• _Exercise directions_
Write the lines out again, from the top of the material to the line containing "外壁のポスター（左）と、エントランスの展示（右）｜筆者撮影 (18, 276, 261, 287)", pictures excluded.

------------------------

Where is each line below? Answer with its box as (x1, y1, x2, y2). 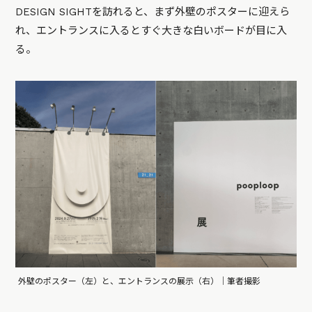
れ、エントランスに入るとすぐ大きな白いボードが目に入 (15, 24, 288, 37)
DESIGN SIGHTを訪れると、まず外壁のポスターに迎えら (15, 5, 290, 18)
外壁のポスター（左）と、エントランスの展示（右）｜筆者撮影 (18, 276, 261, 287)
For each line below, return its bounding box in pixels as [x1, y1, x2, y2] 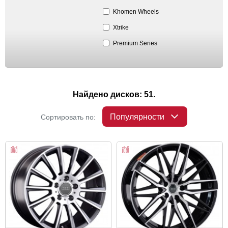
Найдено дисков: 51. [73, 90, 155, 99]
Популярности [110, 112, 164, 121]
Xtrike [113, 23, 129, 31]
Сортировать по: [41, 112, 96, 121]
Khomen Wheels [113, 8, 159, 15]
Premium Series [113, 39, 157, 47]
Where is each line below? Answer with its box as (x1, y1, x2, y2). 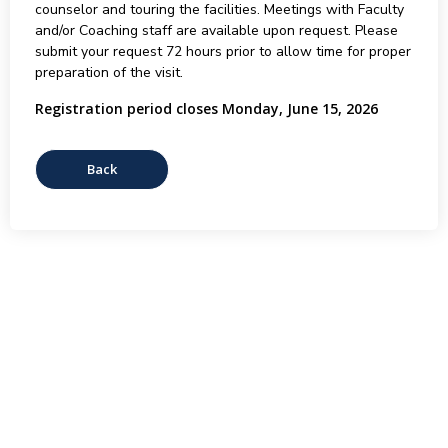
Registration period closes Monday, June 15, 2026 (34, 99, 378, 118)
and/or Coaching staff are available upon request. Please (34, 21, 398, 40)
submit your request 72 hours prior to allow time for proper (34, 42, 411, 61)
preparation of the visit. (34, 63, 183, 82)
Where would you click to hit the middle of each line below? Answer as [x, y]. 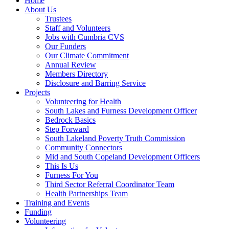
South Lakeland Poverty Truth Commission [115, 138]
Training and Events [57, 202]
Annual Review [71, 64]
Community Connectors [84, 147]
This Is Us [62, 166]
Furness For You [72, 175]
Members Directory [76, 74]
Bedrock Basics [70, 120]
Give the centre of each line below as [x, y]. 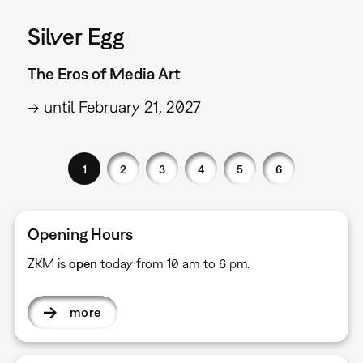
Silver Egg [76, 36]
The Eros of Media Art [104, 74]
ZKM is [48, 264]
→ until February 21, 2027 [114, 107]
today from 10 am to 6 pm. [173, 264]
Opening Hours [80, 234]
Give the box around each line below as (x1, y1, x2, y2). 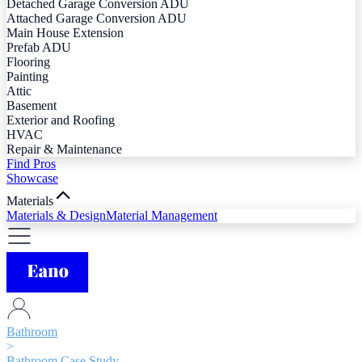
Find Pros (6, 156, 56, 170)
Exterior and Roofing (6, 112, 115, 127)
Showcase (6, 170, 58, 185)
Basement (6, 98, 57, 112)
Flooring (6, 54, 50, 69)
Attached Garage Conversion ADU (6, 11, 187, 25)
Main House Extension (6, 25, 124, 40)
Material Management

------------------------

• _Output for this exercise_
Where is each line below? Answer with its box as (x1, y1, x2, y2). 
れ、エントランスに入るとすぐ大きな白いボードが目に入 (15, 24, 288, 37)
DESIGN SIGHTを訪れると、まず外壁のポスターに迎えら (15, 5, 290, 18)
外壁のポスター（左）と、エントランスの展示（右）｜筆者撮影 (18, 276, 261, 287)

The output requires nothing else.